> [Items from a data source]
[Start of Attachment]
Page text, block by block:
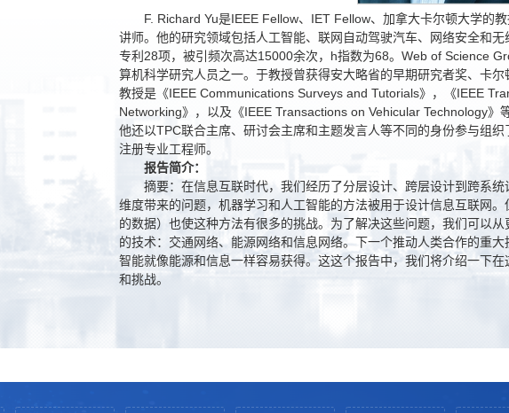
F. Richard Yu是IEEE Fellow、IET Fellow、加拿大卡尔顿大学的
讲师。他的研究领域包括人工智能、联网自动驾驶汽车、网络安全和
专利28项，被引频次高达15000余次，h指数为68。Web of Science
算机科学研究人员之一。于教授曾获得安大略省的早期研究者奖、卡
教授是《IEEE Communications Surveys and Tutorials》，《IEEE
Networking》，以及《IEEE Transactions on Vehicular Technology》
他还以TPC联合主席、研讨会主席和主题发言人等不同的身份参与组
注册专业工程师。
报告简介：
摘要：在信息互联时代，我们经历了分层设计、跨层设计到跨系
维度带来的问题，机器学习和人工智能的方法被用于设计信息互联网
的数据）也使这种方法有很多的挑战。为了解决这些问题，我们可以
的技术：交通网络、能源网络和信息网络。下一个推动人类合作的重
智能就像能源和信息一样容易获得。这这个报告中，我们将介绍一下
和挑战。
[End of Attachment]
> [TASK PROMPT] Return the lines above exactly; the images are not part of the copy.

> [RESPONSE TO THIS EXERCISE]
Page text, block by block:
F. Richard Yu是IEEE Fellow、IET Fellow、加拿大卡尔顿大学的
讲师。他的研究领域包括人工智能、联网自动驾驶汽车、网络安全和
专利28项，被引频次高达15000余次，h指数为68。Web of Science
算机科学研究人员之一。于教授曾获得安大略省的早期研究者奖、卡
教授是《IEEE Communications Surveys and Tutorials》，《IEEE
Networking》，以及《IEEE Transactions on Vehicular Technology》
他还以TPC联合主席、研讨会主席和主题发言人等不同的身份参与组
注册专业工程师。
报告简介：
摘要：在信息互联时代，我们经历了分层设计、跨层设计到跨系
维度带来的问题，机器学习和人工智能的方法被用于设计信息互联网
的数据）也使这种方法有很多的挑战。为了解决这些问题，我们可以
的技术：交通网络、能源网络和信息网络。下一个推动人类合作的重
智能就像能源和信息一样容易获得。这这个报告中，我们将介绍一下
和挑战。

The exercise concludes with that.